Bill Dunn

Personal information
- Born: 23 September 1967 (age 58)

Playing information
- Position: Prop, Second-row
Club
| Years | Team | Pld | T | G | FG | P |
| 1989–90 | Cronulla | 7 | 0 | 0 | 0 | 0 |
| 1991–93 | Illawarra | 47 | 4 | 0 | 0 | 0 |
| 1994–97 | Western Suburbs | 67 | 6 | 0 | 0 | 24 |
|  | Total | 121 | 10 | 0 | 0 | 24 |
Representative
| Years | Team | Pld | T | G | FG | P |
| 1997 | NSW Country | 1 | 0 | 0 | 0 | 0 |
- Source:

= Bill Dunn (rugby league) =

Australian rugby league footballer

Bill Dunn (born 23 September 1967) is an Australian former professional rugby league footballer who played for Cronulla, Illawarra and the Western Suburbs.

==Biography==
A forward, Dunn played his football mostly as a second-row or prop. He went to high school in Tweed Heads and was an Australian Schoolboys representative player in 1985.

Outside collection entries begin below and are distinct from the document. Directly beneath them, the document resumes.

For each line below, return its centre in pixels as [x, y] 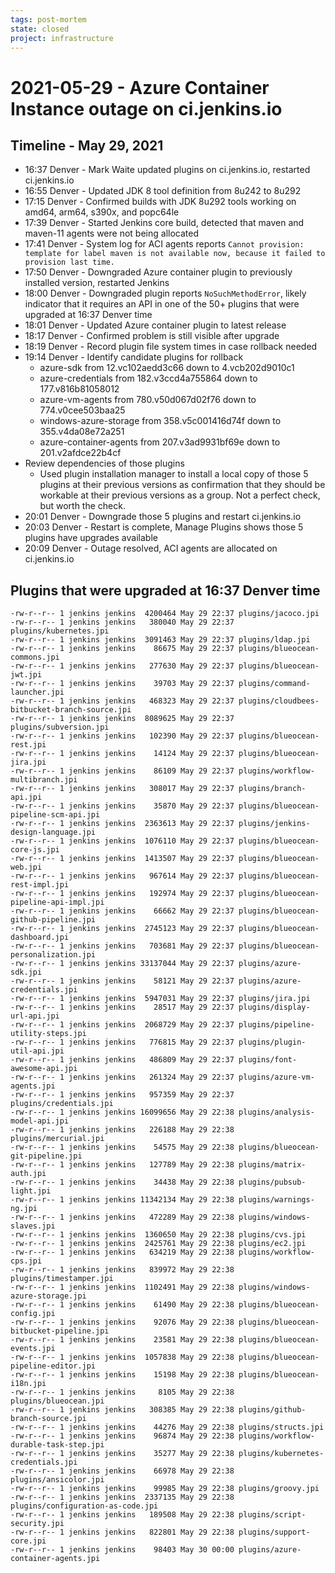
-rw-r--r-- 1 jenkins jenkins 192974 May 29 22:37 [122, 894]
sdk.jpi [26, 972]
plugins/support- [274, 1532]
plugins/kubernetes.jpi [60, 631]
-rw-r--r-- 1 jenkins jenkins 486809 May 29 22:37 [122, 1060]
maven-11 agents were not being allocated [111, 233]
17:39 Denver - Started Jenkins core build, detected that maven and [164, 223]
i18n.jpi [28, 1384]

Dunn made only seven first-grade appearances during his time at Cronulla but received more regular games when he switched to Illawarra for the 1991 season. In 1992 his 22 first-grade games for Illawarra including three finals, culminating in a four-point preliminary final loss to St. George. He finished his career at Western Suburbs, where he played for four years.

In 1997, his final season, he made a representative appearance for NSW Country.